Please return the lines below verbatim, beginning at the one that has "encore, contrairement aux" and stopping after the one that has "se sont produites", and add no other lines.

Stored records
* * * * * * * * *

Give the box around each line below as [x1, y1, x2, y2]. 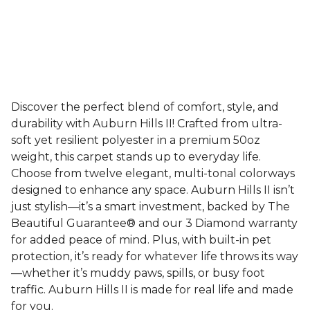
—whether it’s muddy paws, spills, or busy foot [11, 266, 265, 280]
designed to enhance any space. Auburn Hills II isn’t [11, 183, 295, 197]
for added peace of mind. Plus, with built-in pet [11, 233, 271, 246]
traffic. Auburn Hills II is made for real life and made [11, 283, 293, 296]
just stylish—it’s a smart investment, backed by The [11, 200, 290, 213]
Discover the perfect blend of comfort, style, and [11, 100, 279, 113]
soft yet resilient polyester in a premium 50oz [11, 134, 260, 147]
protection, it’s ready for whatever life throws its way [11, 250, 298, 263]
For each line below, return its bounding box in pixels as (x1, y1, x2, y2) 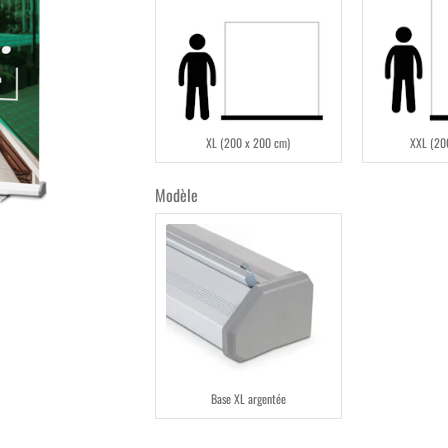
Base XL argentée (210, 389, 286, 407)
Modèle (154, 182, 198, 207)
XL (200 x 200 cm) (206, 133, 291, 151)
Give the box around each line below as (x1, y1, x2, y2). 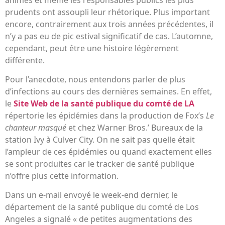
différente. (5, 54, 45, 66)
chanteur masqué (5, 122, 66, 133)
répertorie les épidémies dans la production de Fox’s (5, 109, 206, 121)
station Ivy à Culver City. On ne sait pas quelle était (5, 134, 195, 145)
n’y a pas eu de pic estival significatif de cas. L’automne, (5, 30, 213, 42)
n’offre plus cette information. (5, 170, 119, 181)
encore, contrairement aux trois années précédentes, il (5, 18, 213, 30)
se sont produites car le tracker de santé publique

* * * * * * * * *

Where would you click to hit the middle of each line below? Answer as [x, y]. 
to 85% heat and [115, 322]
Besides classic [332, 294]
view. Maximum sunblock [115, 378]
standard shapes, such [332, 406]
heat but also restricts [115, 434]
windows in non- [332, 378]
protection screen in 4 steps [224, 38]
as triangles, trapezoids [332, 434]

* * * * * * * * *

__Written response__:
encore, contrairement aux trois années précédentes, il (5, 18, 213, 30)
se sont produites car le tracker de santé publique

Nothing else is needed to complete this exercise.